Open Gastastrophe opened 2 years ago
Since we have no knowledge of the actual distribution of the population in a census block, the error in the point cloud distribution cannot be determined (as far as I know). We will therefore treat the point cloud as a series of constants.
Since the assignment of 2010 Census block data to points on our point cloud is the application of n (1 for each point) functions f_n(x)
which take the population of the census block as an input and multiply by the weight corresponding to that point, we can apply the formula for propagating error through a constant function df_n = |w_n| * dx
where w_n
is the weight for the nth point and d
is the error operator. More formally, we can consider f_n(x_1, ... , x_k) = <0, ... , w_n, ... 0> dot <x_1, ... , x_k)>
where x_k
is the kth census block and w_n
occupies the position aligned with the block containing the nth point, allowing {f_n}
to be a family of functions over the same variables with error functions df_n = |w_n| * dx_k
. Since k is determined entirely by n for the purposes of this process, we can instead write df_n = |w_n| * dx_n
.
When propagating error in variables of interest being passed to points on the point cloud, we first calculate the error from converting the variables to ratios with the population. Since this is simple division, the error of the function g(a,b) = a/b
where a
is a variable of interest and b
is the population is dg = |g(a,b)| sqrt([da/a]^2 + [db/b]^2)
. Next, we find the error in applying these ratios to points, which is the simple function h(r,p) = r * p
where r
is the ratio derived from function g
and p
is the population at the point derived from function f
. The error formula for h
is then dh = |h(r,p)| sqrt([dr/r]^2 + [dp/p]^2)
.
Fixing a variable of interest (since this process is independent for each variable), we then get the updated error function for the variable at the nth point dh_n(x_n,a,b) = |a/b * w_n * x_n| sqrt([sqrt([da/a]^2 + [db/b]^2))]^2 + [dx_n/x_n]^2)

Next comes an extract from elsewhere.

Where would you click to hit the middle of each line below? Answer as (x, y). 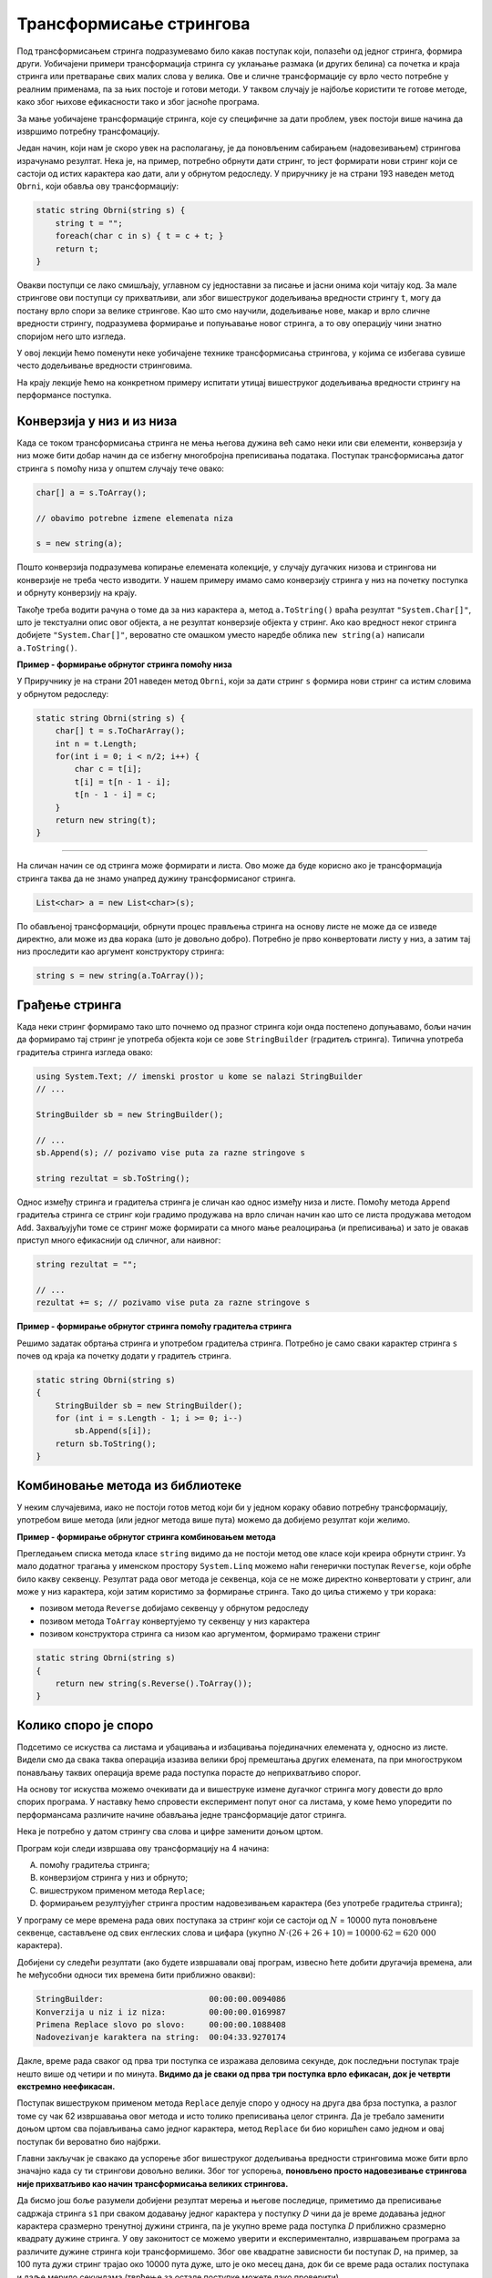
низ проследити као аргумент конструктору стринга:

. As a note, when interpolating population data, there is no reason to transfer data from census tracts since we are already using population counts at the census tract block level, and hence the error for this variable remains as df
.
For the last step, we sum these points to 2020 census tracts using a family of functions t_m(p_1, ... , p_n) = sum_{i=1}^n (delta_{m,i} p_i)
where p_i
is the value obtained from h_i
, delta_{m,i} = 1
if p_i
is in the mth tract and delta_{m,i} = 0
otherwise. This gives us our final family of error functions for interpolated measurements dt_m(a, b) = sqrt( sum_{i=1}^n delta_{m,i} |a/b * w_i * x_i|^2 [sqrt([da/a]^2 + [db/b]^2))]^2 + [dx_i/x_i]^2)
As a note, since margins of error are only published in ACS, ACS data must be used when propagating error. Consequently, since ACS does not report block level data, we treat the census block population as a constant and use the updated error function dt_m(a,b) = sum_{i=1}^n delta_{m,i} * w_i^2 * x_i^2 * |g(a,b)|^2 * ([da/a]^2 + [db/b]^2)
Closing since the propagated error is extremely high. The linked branch will remain open for future development.
Reopening as we attempt to find a different way to propagate error
There is a square root missing from the final error calculation, so the correct function is in fact
dt_m(a,b) = sqrt[ sum_{i=1}^n delta_{m,i} * w_i^2 * x_i^2 * (a/b)^2 * ([da/a]^2 + [db/b]^2) ]
This was done correctly in the implementation, but was documented incorrectly.
See the updated work in this picture
Since the process involves multiplying by constant weights, adding, and dividing by constant weights, it should be possible to interpolate the error measurements directly to propagate the error.